_Task goal_: The response must contain every line below in which "grey" appears.
--- Provided entries Enclosed Below ---
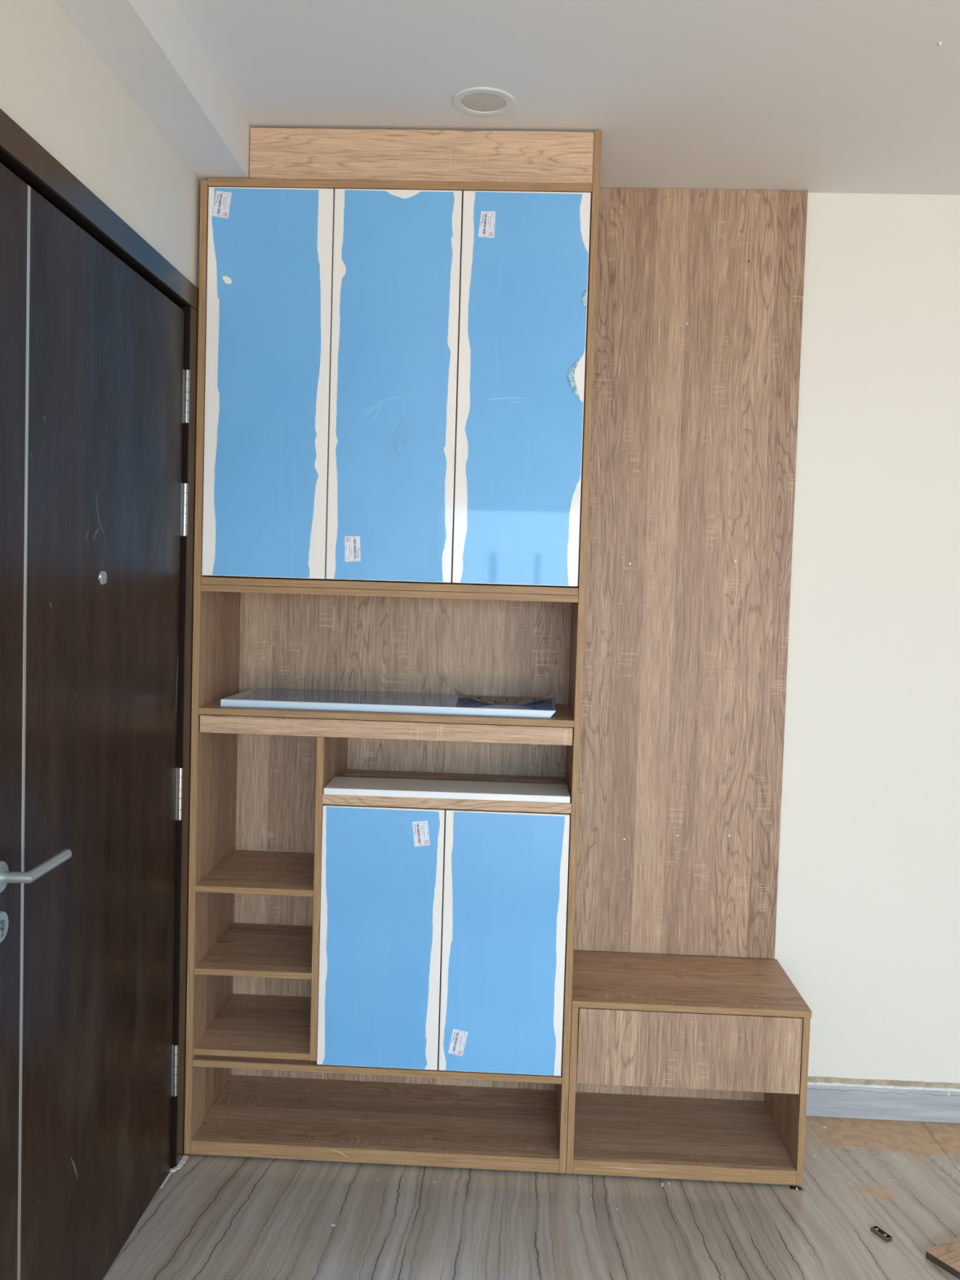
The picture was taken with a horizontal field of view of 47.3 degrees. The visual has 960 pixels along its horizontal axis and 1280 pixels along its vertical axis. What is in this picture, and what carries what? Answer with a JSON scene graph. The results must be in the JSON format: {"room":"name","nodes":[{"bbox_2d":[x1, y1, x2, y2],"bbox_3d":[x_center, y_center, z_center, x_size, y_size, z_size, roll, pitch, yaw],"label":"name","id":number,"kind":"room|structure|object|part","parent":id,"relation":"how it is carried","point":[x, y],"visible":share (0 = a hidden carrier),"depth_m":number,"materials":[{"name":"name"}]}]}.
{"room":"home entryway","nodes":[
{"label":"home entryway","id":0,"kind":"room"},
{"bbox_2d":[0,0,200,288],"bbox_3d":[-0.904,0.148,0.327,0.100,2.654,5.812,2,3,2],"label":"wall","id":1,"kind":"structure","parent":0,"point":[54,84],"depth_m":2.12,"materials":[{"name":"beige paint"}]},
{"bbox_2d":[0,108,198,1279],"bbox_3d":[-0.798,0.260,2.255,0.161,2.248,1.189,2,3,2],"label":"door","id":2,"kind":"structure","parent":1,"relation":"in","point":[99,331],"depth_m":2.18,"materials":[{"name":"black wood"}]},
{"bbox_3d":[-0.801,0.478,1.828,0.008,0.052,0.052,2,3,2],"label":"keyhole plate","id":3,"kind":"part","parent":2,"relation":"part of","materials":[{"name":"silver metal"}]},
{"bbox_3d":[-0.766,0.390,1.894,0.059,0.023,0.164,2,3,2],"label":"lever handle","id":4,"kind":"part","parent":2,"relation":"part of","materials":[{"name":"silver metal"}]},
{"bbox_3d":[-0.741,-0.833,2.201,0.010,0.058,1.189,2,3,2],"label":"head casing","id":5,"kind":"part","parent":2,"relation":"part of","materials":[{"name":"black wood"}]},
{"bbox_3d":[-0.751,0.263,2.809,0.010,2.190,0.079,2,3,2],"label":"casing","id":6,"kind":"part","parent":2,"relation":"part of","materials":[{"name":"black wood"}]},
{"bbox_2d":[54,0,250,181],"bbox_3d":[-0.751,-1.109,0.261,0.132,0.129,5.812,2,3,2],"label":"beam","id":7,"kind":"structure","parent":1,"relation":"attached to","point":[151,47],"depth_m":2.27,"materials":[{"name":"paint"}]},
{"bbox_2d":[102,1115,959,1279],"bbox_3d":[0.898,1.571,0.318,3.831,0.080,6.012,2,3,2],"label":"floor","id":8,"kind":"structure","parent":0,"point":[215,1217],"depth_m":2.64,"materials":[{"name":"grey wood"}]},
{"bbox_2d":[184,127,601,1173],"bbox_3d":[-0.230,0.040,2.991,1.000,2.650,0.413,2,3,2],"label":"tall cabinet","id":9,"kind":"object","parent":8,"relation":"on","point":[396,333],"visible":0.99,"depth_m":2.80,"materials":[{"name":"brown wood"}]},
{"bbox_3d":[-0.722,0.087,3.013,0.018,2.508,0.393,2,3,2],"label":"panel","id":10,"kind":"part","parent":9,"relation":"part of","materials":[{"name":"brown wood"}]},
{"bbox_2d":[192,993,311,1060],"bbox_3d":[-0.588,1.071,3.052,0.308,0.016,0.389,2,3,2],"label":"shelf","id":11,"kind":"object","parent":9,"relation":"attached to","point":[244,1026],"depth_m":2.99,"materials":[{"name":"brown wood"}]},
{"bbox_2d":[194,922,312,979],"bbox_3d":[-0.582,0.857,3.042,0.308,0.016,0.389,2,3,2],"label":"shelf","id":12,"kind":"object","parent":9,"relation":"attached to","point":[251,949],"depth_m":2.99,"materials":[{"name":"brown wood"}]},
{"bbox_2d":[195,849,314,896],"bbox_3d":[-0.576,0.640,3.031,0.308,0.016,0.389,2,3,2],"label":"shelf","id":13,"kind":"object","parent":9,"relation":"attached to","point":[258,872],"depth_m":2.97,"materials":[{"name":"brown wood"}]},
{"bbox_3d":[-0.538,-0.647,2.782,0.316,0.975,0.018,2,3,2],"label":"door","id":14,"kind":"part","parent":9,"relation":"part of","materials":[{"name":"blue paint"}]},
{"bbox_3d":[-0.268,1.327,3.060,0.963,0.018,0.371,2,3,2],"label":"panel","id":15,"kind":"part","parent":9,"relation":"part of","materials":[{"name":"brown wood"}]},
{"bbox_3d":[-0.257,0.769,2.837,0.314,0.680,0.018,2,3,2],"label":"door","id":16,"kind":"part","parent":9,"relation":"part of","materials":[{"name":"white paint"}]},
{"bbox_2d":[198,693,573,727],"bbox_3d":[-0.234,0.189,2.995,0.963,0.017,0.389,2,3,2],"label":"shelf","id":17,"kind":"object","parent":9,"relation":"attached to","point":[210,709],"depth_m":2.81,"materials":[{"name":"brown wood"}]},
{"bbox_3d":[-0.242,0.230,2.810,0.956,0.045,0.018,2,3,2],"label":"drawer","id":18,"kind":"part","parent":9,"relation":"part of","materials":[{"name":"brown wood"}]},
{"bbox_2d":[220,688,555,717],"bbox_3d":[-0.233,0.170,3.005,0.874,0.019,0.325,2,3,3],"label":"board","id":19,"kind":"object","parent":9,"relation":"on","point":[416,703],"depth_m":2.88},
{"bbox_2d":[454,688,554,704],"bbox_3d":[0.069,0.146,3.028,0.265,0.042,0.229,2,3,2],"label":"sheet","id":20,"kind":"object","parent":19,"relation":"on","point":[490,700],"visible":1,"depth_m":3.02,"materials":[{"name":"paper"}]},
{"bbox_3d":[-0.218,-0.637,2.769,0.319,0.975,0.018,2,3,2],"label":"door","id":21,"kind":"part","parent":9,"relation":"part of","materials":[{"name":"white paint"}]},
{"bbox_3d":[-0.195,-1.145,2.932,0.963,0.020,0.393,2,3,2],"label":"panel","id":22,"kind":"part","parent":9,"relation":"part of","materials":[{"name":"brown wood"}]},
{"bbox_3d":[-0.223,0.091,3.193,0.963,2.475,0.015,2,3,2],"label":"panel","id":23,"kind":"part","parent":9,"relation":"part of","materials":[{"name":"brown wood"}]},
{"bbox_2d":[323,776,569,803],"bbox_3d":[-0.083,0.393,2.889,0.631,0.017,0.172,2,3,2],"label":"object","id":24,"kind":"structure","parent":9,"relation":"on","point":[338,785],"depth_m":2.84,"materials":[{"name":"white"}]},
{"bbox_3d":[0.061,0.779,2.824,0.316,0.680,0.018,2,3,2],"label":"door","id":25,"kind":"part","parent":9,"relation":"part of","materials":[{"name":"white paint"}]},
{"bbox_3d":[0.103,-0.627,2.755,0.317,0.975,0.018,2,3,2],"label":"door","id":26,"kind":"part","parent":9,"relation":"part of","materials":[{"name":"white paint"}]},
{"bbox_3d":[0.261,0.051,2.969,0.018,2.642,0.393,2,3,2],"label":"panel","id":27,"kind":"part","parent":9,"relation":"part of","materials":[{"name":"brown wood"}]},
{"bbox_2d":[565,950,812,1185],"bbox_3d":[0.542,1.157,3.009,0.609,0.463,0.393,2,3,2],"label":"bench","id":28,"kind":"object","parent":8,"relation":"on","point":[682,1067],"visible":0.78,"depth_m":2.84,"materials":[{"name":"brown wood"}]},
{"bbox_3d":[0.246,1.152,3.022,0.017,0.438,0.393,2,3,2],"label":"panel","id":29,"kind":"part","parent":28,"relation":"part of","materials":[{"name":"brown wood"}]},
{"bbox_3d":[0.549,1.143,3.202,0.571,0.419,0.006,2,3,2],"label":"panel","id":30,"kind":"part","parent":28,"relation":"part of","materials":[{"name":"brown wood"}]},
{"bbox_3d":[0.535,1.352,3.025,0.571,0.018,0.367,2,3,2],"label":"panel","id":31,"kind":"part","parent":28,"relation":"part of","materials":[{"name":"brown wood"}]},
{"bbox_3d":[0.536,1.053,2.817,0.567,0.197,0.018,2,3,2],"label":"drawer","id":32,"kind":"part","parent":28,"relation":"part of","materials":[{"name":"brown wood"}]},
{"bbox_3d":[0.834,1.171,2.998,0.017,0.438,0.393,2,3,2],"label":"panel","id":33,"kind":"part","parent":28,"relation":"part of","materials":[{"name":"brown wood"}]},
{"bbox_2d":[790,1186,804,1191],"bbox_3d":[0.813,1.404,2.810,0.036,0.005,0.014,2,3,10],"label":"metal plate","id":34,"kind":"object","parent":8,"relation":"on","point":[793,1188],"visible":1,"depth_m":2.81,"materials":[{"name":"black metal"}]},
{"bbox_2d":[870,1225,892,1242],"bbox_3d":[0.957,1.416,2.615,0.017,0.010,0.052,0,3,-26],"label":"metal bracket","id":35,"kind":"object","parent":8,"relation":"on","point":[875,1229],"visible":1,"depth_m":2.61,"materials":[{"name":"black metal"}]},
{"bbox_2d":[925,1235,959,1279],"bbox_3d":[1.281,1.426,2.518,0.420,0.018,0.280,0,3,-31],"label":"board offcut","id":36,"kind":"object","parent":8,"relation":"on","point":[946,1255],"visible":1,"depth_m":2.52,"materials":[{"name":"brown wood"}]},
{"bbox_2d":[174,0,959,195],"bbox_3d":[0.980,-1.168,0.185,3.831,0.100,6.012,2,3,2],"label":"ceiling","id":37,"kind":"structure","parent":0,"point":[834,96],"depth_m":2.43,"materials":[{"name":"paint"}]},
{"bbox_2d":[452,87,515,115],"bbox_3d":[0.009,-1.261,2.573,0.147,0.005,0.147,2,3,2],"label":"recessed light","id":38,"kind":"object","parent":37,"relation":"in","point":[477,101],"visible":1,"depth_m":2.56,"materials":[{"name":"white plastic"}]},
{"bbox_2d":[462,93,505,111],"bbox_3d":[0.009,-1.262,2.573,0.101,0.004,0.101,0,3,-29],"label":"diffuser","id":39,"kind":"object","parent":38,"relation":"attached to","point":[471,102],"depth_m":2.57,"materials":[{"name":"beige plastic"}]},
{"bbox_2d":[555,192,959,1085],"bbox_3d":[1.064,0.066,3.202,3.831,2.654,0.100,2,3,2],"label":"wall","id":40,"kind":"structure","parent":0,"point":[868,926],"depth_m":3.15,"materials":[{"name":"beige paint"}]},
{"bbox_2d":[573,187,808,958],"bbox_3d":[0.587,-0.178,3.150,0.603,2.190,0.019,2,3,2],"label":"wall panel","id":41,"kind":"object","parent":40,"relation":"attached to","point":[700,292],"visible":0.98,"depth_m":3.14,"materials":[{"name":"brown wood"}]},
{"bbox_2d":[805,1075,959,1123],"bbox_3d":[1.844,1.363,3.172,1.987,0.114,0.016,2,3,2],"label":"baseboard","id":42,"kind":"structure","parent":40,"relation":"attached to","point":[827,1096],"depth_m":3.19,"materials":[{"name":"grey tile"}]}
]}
--- End of Enclosed Provided entries ---
_Response to this exercise_:
{"bbox_2d":[102,1115,959,1279],"bbox_3d":[0.898,1.571,0.318,3.831,0.080,6.012,2,3,2],"label":"floor","id":8,"kind":"structure","parent":0,"point":[215,1217],"depth_m":2.64,"materials":[{"name":"grey wood"}]},
{"bbox_2d":[805,1075,959,1123],"bbox_3d":[1.844,1.363,3.172,1.987,0.114,0.016,2,3,2],"label":"baseboard","id":42,"kind":"structure","parent":40,"relation":"attached to","point":[827,1096],"depth_m":3.19,"materials":[{"name":"grey tile"}]}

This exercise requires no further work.